1. Learn
  2. /
  3. Courses
  4. /
  5. String Manipulation with stringr in R

Connected

Exercise

Matching a specific code point or code groups

Things can get tricky when some characters can be specified two ways, for example è, an e with a grave accent, can be specified either with the single code point \u00e8 or the combination of a \u0065 and a combining grave accent \u0300. They look the same:

x <- c("\u00e8", "\u0065\u0300")
writeLines(x)

But, specifying the single code point only matches that version:

str_view(x, "\u00e8")

The stringi package that stringr is built on contains functions for converting between the two forms. stri_trans_nfc() composes characters with combining accents into a single character. stri_trans_nfd() decomposes character with accents into separate letter and accent characters.

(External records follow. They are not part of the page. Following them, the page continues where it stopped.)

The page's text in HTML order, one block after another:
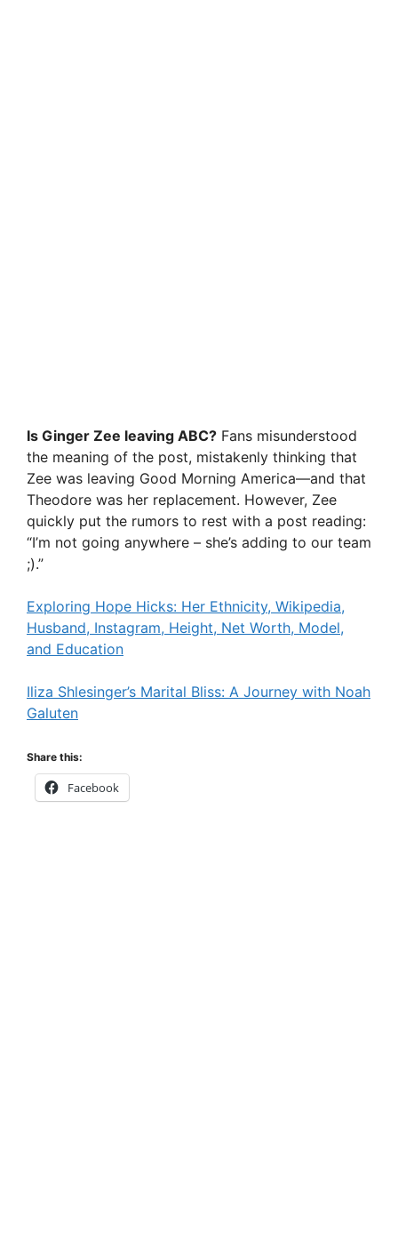
Is Ginger Zee leaving ABC? Fans misunderstood
the meaning of the post, mistakenly thinking that
Zee was leaving Good Morning America—and that
Theodore was her replacement. However, Zee
quickly put the rumors to rest with a post reading:
“I’m not going anywhere – she’s adding to our team
;).”
Exploring Hope Hicks: Her Ethnicity, Wikipedia,
Husband, Instagram, Height, Net Worth, Model,
and Education
Iliza Shlesinger’s Marital Bliss: A Journey with Noah
Galuten
Share this:
Facebook
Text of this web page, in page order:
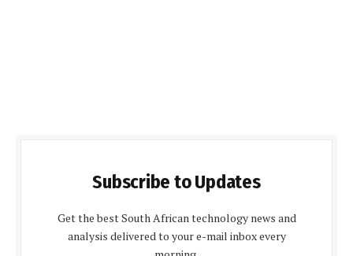
Subscribe to Updates
Get the best South African technology news and
analysis delivered to your e-mail inbox every

You can see how the characters differ by looking at the hexadecimal codes.

as.hexmode(utf8ToInt(stri_trans_nfd("\u00e8")))
as.hexmode(utf8ToInt(stri_trans_nfc("\u0065\u0300")))

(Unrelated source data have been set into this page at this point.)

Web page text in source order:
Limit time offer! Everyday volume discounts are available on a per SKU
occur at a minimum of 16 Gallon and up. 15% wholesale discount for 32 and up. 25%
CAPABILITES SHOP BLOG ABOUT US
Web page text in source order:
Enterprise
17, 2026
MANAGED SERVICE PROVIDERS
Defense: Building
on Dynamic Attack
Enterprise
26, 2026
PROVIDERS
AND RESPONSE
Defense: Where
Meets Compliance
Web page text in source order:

In Unicode, an accent is known as a diacritic Unicode Property, and you can match it using the rebus value UP_DIACRITIC.

Vietnamese makes heavy use of diacritics to denote the tones in its words. In this exercise, you'll manipulate the diacritics in the names of Vietnamese rulers.

Instructions

100 XP

Names of rulers from the 18th Century Vietnamese Tây Sơn dynasty are shown in the script.

  • tay_son_builtin has the accents built into each letter. Run the code that defines and prints this variable.
  • Call stri_trans_nfd() to decompose the letters with accents into separate letter and accent characters, and assign the result to tay_son_separate.
  • Print tay_son_separate to verify the names still display the same way.
  • View all the accents by calling str_view_all() and matching UP_DIACRITIC. The match is shown after the letter that the diacritic belongs to.